**Data in this exercise**
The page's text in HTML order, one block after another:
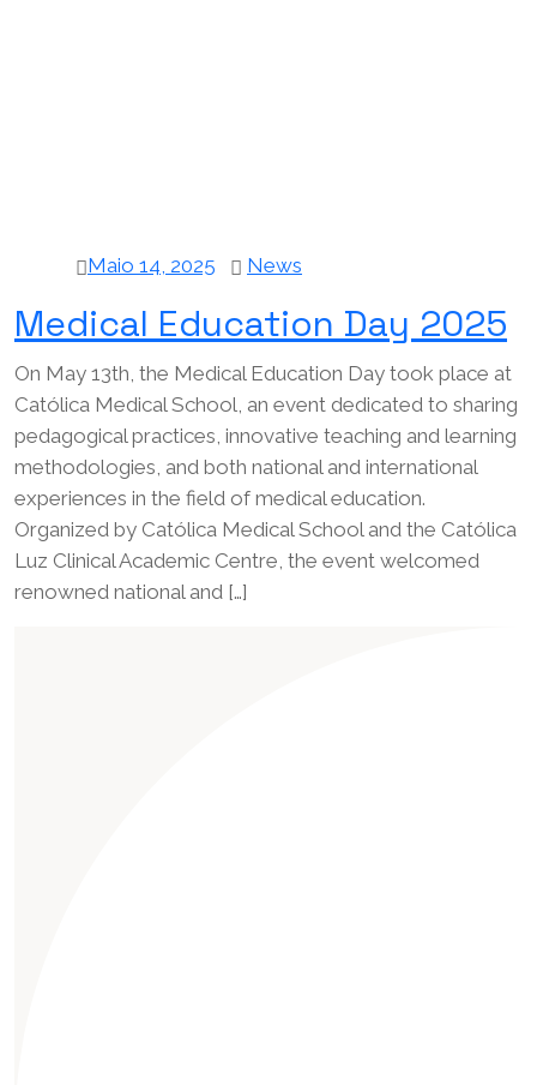
Maio 14, 2025 News
Medical Education Day 2025
On May 13th, the Medical Education Day took place at
Católica Medical School, an event dedicated to sharing
pedagogical practices, innovative teaching and learning
methodologies, and both national and international
experiences in the field of medical education.
Organized by Católica Medical School and the Católica
Luz Clinical Academic Centre, the event welcomed
renowned national and […]
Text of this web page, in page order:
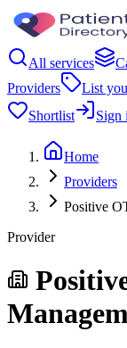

**Goal of the exercise**
An exact copy of the entries, minus the pictures, is what to return.

**Completed task**
The page's text in HTML order, one block after another:
Maio 14, 2025 News
Medical Education Day 2025
On May 13th, the Medical Education Day took place at
Católica Medical School, an event dedicated to sharing
pedagogical practices, innovative teaching and learning
methodologies, and both national and international
experiences in the field of medical education.
Organized by Católica Medical School and the Católica
Luz Clinical Academic Centre, the event welcomed
renowned national and […]
Text of this web page, in page order:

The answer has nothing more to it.